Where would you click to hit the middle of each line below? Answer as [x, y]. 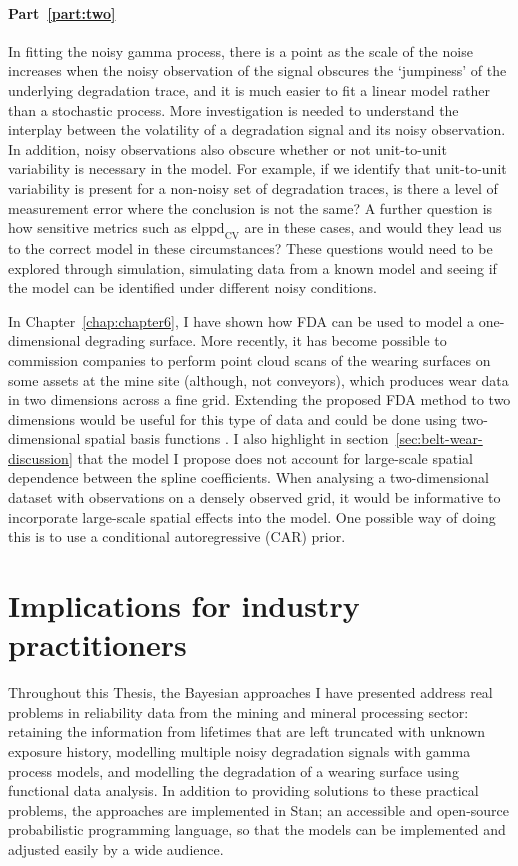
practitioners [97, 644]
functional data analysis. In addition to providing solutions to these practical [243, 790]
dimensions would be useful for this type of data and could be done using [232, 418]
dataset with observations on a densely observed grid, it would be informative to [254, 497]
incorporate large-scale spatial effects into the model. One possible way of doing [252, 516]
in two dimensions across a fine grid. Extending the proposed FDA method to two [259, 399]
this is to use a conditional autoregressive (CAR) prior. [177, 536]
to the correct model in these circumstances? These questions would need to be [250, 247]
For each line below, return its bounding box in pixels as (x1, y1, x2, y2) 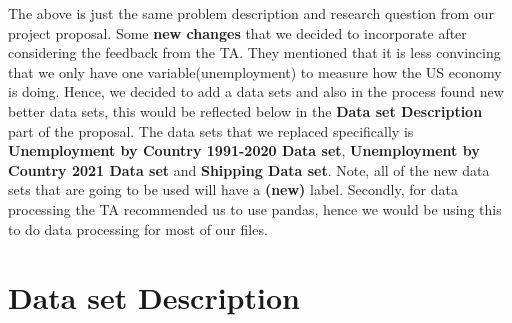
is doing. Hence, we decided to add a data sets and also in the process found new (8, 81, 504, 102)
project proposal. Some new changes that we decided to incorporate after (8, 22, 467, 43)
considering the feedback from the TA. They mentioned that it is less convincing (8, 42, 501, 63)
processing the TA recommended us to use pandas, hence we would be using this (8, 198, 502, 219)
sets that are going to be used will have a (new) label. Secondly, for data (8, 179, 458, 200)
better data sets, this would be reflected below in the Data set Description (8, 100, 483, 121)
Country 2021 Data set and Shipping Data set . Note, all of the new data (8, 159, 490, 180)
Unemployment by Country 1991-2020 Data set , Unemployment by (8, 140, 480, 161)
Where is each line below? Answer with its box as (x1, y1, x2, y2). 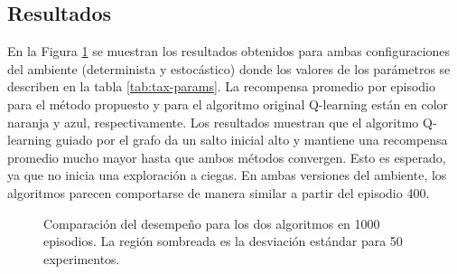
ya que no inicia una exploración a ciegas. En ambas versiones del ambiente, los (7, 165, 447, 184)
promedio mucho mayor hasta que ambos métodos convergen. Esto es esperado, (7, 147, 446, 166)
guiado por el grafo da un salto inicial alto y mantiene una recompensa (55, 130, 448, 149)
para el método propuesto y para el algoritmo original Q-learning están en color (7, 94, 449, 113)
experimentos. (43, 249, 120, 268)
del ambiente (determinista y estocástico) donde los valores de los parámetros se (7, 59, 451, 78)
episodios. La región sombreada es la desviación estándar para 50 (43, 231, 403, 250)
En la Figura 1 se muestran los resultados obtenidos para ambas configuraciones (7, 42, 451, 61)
==
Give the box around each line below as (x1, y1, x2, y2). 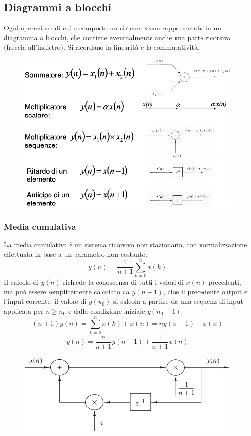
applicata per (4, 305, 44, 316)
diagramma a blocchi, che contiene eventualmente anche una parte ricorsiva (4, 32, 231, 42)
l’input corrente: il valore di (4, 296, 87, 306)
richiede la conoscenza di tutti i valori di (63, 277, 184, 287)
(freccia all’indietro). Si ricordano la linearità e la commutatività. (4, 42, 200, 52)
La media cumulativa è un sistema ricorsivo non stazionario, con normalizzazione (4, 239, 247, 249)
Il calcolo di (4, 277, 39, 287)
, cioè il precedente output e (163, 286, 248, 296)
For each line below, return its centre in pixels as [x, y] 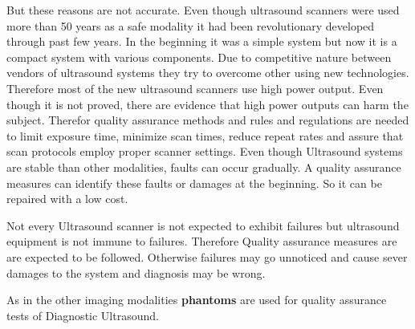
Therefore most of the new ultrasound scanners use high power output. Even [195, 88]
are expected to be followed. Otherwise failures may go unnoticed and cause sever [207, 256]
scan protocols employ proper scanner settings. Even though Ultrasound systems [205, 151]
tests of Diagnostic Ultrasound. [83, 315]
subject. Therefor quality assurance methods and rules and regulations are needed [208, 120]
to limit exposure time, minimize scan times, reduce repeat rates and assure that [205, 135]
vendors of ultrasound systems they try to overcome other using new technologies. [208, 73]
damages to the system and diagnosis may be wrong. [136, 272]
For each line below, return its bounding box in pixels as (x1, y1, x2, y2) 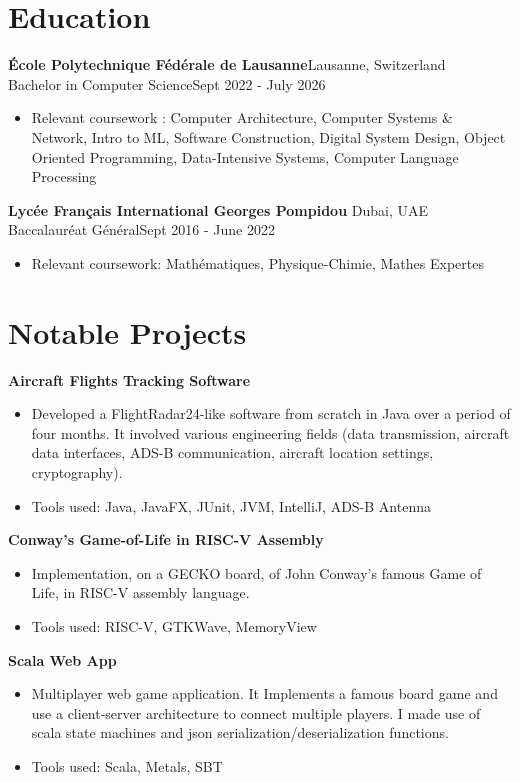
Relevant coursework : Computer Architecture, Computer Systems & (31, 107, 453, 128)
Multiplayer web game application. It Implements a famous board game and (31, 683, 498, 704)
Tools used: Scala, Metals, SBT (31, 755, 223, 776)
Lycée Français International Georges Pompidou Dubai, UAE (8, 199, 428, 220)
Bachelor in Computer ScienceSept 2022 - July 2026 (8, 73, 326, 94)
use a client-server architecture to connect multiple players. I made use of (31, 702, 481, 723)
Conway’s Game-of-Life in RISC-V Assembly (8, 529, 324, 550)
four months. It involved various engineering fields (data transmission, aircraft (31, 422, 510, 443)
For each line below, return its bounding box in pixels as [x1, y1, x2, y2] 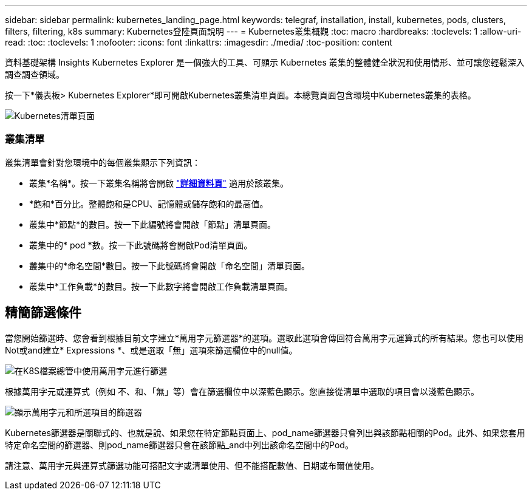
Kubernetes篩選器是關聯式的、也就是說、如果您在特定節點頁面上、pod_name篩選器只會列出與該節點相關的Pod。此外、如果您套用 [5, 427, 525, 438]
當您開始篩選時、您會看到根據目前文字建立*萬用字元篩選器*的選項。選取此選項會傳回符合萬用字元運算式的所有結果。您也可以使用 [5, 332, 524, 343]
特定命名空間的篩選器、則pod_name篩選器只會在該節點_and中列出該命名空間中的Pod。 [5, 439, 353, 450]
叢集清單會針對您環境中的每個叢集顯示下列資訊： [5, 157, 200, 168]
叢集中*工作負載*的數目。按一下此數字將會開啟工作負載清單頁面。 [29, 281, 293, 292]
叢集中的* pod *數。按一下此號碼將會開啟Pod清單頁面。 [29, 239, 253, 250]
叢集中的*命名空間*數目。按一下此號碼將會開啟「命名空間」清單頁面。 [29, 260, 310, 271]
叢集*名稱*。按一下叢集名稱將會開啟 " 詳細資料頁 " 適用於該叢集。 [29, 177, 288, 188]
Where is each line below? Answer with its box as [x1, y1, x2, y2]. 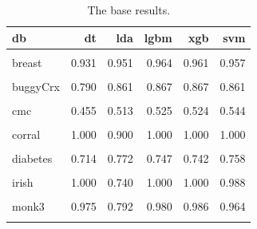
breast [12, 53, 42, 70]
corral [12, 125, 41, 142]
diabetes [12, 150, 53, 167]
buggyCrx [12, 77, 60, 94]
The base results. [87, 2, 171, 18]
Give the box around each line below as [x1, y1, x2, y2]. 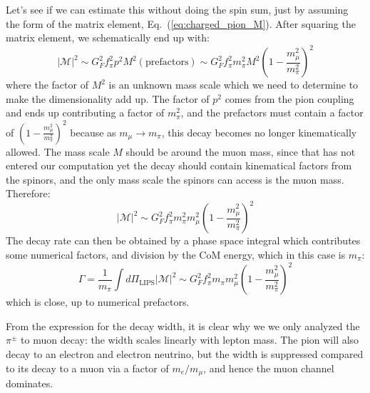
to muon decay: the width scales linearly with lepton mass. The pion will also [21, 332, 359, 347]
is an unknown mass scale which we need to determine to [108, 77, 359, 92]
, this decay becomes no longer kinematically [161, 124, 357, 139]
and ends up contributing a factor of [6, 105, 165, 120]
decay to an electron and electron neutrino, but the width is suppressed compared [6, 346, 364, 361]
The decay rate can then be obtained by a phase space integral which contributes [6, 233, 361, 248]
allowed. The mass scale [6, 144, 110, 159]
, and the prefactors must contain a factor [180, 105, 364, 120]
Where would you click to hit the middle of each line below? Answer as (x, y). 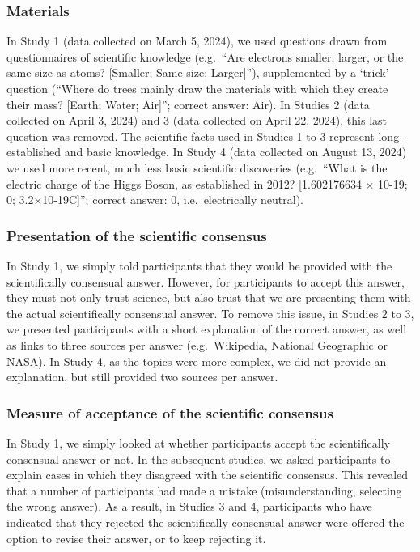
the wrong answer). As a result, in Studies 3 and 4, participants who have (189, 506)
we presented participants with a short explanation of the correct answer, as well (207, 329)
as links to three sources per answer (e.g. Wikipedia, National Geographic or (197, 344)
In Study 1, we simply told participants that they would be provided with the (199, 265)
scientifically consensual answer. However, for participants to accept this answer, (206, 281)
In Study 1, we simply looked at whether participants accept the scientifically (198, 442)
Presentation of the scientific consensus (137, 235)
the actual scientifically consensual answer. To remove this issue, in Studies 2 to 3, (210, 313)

> Task instructions: Make an exact copy of the lines above, beginning with the line with "to the correct" and ending with the line with "considering the feedback", and keep the pictures out of it.

> Reply to the task:
to the correct model in these circumstances? These questions would need to be [250, 247]
For each line below, return its bounding box in pixels as (x1, y1, x2, y2) 
is doing. Hence, we decided to add a data sets and also in the process found new (8, 81, 504, 102)
project proposal. Some new changes that we decided to incorporate after (8, 22, 467, 43)
considering the feedback from the TA. They mentioned that it is less convincing (8, 42, 501, 63)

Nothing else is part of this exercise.